###### <h2> Exercise 8 - Heteroskedasticity</h2>

We now consider a linear specification $y=\alpha + \beta_1x_1 + \beta_2x_2 +\epsilon$ in which the error term $\epsilon$ has variance which scales as the square of $x_1$.  We begin by performing several $t$ tests when we set $\beta_1=0$.

In [21]:
using Distributions
using PyPlot
using LinearAlgebra
using Printf
using Random

TypeI = 0;

d = Normal(0,1);
N = 500;

alpha = 0.78;
beta1 = 0.0;
beta2 = 5.61;

M = 1000;
betas = zeros(M);

for ii=1:M

    x1 = rand(d,N);
    x2 = rand(d,N);

    eps = zeros(N);
    for ii=1:N
        eps[ii] = rand(Normal(0.0,x1[ii]^2))
    end

    y = alpha .+ beta1*x1 + beta2*x2 + eps;

    X = [ones(N) x1 x2];

    betaHat = (X'*X)\(X'*y);
    epsHat = y - X*betaHat
    SigHat = inv(X'*X)*(epsHat'*epsHat)
    
    betaHat1 = betaHat[2]
    betas[ii] = betaHat1
    stdErr1 = sqrt(SigHat[2,2])/sqrt(N-3)
    tHat1 = betaHat1/stdErr1;
    p1 = cdf(TDist(3),-abs(tHat1)) + (1-cdf(TDist(3),abs(tHat1)))
    
    if(p1<0.06)
        TypeI = TypeI + 1;
    end
    
end

println("Average coefficient estimate: ", mean(betas))
println("Number of Type I errors: ", TypeI)

Average coefficient estimate: 0.0012974731722132631
Number of Type I errors: 176


The parameter estimate for $\beta_1$ are reasonable, which is to be expected since having heteroskedastic errors does not affect consistency of the OLS estimator.
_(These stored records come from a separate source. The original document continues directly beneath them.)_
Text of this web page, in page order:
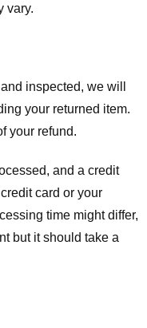
vary.
inspected, we will
your returned item.
your refund.
and a credit
card or your
time might differ,
but it should take a
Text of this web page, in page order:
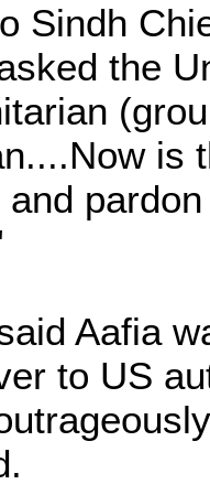
Sindh
the
is
and
Aafia
to US
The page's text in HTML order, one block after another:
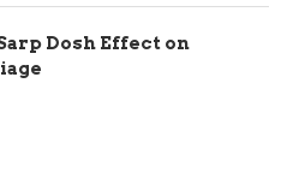
Dosh Effect on
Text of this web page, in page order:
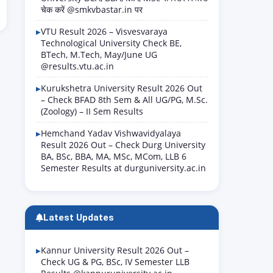
चेक करें @smkvbastar.in पर
VTU Result 2026 – Visvesvaraya
Technological University Check BE,
BTech, M.Tech, May/June UG
@results.vtu.ac.in
Kurukshetra University Result 2026 Out
– Check BFAD 8th Sem & All UG/PG, M.Sc.
(Zoology) – II Sem Results
Hemchand Yadav Vishwavidyalaya
Result 2026 Out – Check Durg University
BA, BSc, BBA, MA, MSc, MCom, LLB 6
Semester Results at durguniversity.ac.in
Latest Updates
Kannur University Result 2026 Out –
Check UG & PG, BSc, IV Semester LLB
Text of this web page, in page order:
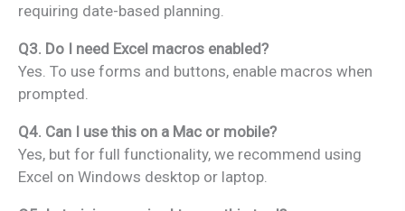
requiring date-based planning.
Q3. Do I need Excel macros enabled?
Yes. To use forms and buttons, enable macros when
prompted.
Q4. Can I use this on a Mac or mobile?
Yes, but for full functionality, we recommend using
Excel on Windows desktop or laptop.
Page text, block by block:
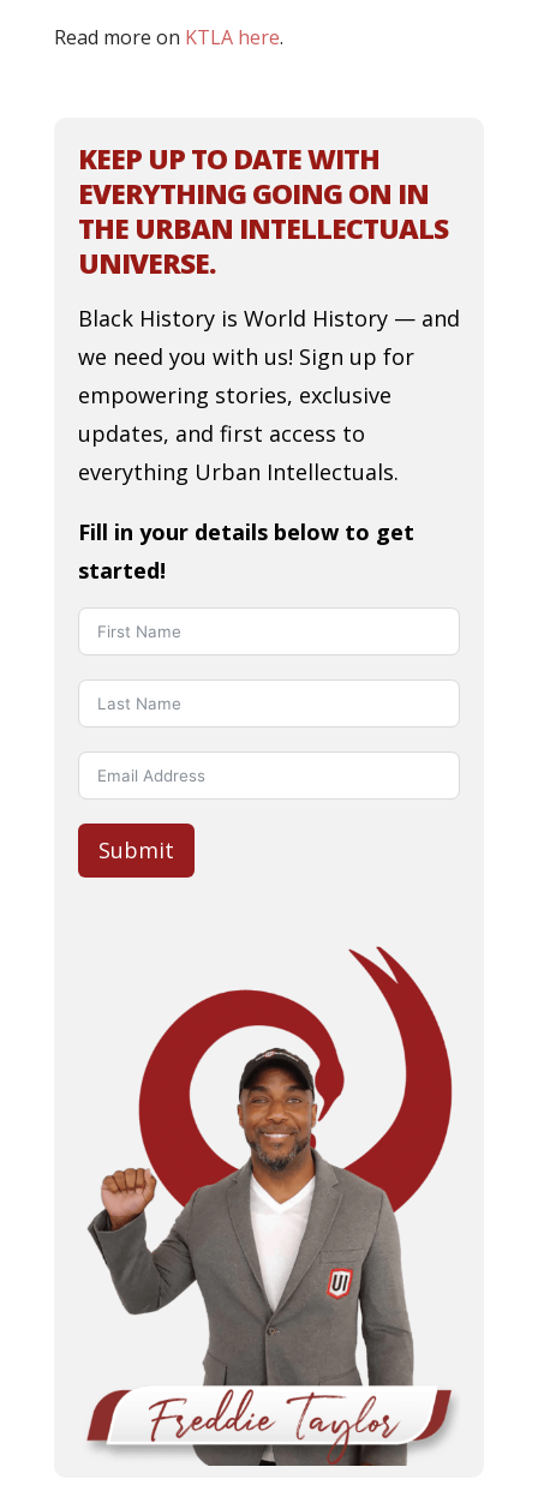
Read more on KTLA here.
KEEP UP TO DATE WITH
EVERYTHING GOING ON IN
THE URBAN INTELLECTUALS
UNIVERSE.
Black History is World History — and
we need you with us! Sign up for
empowering stories, exclusive
updates, and first access to
everything Urban Intellectuals.
Fill in your details below to get
started!
Submit

However, a large fraction of the tests return a Type I error.  To confirm that heteroskedasticity is the issue, we repeat the exercise with a constant error term variance.

In [23]:
TypeI = 0

for ii=1:M

    x1 = rand(d,N);
    x2 = rand(d,N);

    eps = rand(Normal(),N);

    y = alpha .+ beta1*x1 + beta2*x2 + eps;

    X = [ones(N) x1 x2];

    betaHat = (X'*X)\(X'*y);
    epsHat = y - X*betaHat
    SigHat = inv(X'*X)*(epsHat'*epsHat)
    
    betaHat1 = betaHat[2]
    betas[ii] = betaHat1
    stdErr1 = sqrt(SigHat[2,2])/sqrt(N-3)
    tHat1 = betaHat1/stdErr1;
    p1 = cdf(TDist(3),-abs(tHat1)) + (1-cdf(TDist(3),abs(tHat1)))
    
    if(p1<0.06)
        TypeI = TypeI + 1;
    end
    
end

println("Average coefficient estimate: ", mean(betas))
println("Number of Type I errors: ", TypeI)

Average coefficient estimate: -0.001380853599643182
Number of Type I errors: 5


Removing the heteroskedasticity reduces the likelihood of a Type I error to almost nothing.